Number of rows before removing rows with missing values: 2007
Number of rows after removing rows with missing values: 2007


In [None]:
from sklearn.pipeline import Pipeline
from sklearn.svm import SVR
from sklearn.ensemble import RandomForestRegressor
from sklearn.tree import DecisionTreeRegressor
from sklearn.preprocessing import StandardScaler
from sklearn.linear_model import LinearRegression
from sklearn.neural_network import MLPRegressor


regression_models = {'lr': LinearRegression(n_jobs=-1),
                     'mlp': MLPRegressor(random_state=0),
                     'dt': DecisionTreeRegressor(random_state=0),
                     'rf': RandomForestRegressor(random_state=0, n_jobs=-1),
                     'svr': SVR(max_iter=-1)}

pipe_regrs = {}

# Create list of pipeline models to test with that standardize the data
for name, regression_models in regression_models.items():
    pipe_regrs[name] = Pipeline([('StandardScaler', StandardScaler()), ('regr', regression_models)])

param_grids = {}

# Linear Regression Parameter Options:
param_grid = [{'regr__normalize': ['True']},
              {'regr__normalize': ['False']}]

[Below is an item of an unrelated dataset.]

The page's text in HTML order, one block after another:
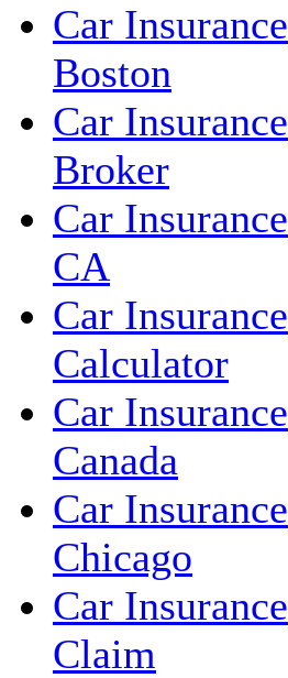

# Add Linear Regression Parameters to dictionary grid
param_grids['lr'] = param_grid

# MLP Parameter Options:
alpha_range = [10 ** i for i in range(-4, 5)]

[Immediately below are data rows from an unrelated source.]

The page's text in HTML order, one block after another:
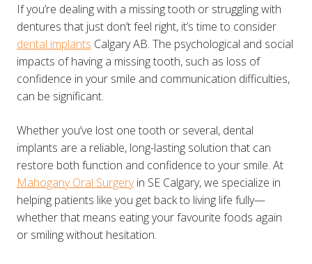
If you’re dealing with a missing tooth or struggling with
dentures that just don’t feel right, it’s time to consider
dental implants Calgary AB. The psychological and social
impacts of having a missing tooth, such as loss of
confidence in your smile and communication difficulties,
can be significant.
Whether you’ve lost one tooth or several, dental
implants are a reliable, long-lasting solution that can
restore both function and confidence to your smile. At
Mahogany Oral Surgeryin SE Calgary, we specialize in
helping patients like you get back to living life fully—
whether that means eating your favourite foods again
or smiling without hesitation.

param_grid = [{'regr__hidden_layer_sizes': [10, 100, 200],
               'regr__activation': ['identity', 'logistic', 'tanh', 'relu'],
               'regr__solver': ['lbfgs', 'sgd', 'adam'],
               'regr__alpha': alpha_range},
              {'regr__hidden_layer_sizes': [30, 30, 30],
               'regr__activation': ['identity', 'logistic', 'tanh', 'relu'],
               'regr__solver': ['lbfgs', 'sgd', 'adam'],
               'regr__alpha': alpha_range}]

# Add Multi-layer Perceptron Parameters to dictionary grid
param_grids['mlp'] = param_grid

# Decision Tree Regression Parameter Options:
param_grid = [{'regr__criterion': ['mse', 'friedman_mse', 'mae'],
               'regr__min_samples_split': [2, 6, 10, 20, 30, 40, 50],
               'regr__min_samples_leaf': [1, 6, 10, 20, 30, 40, 50],
               'regr__max_features': ['auto', 'int', 'float', 'sqrt', 'log2']}]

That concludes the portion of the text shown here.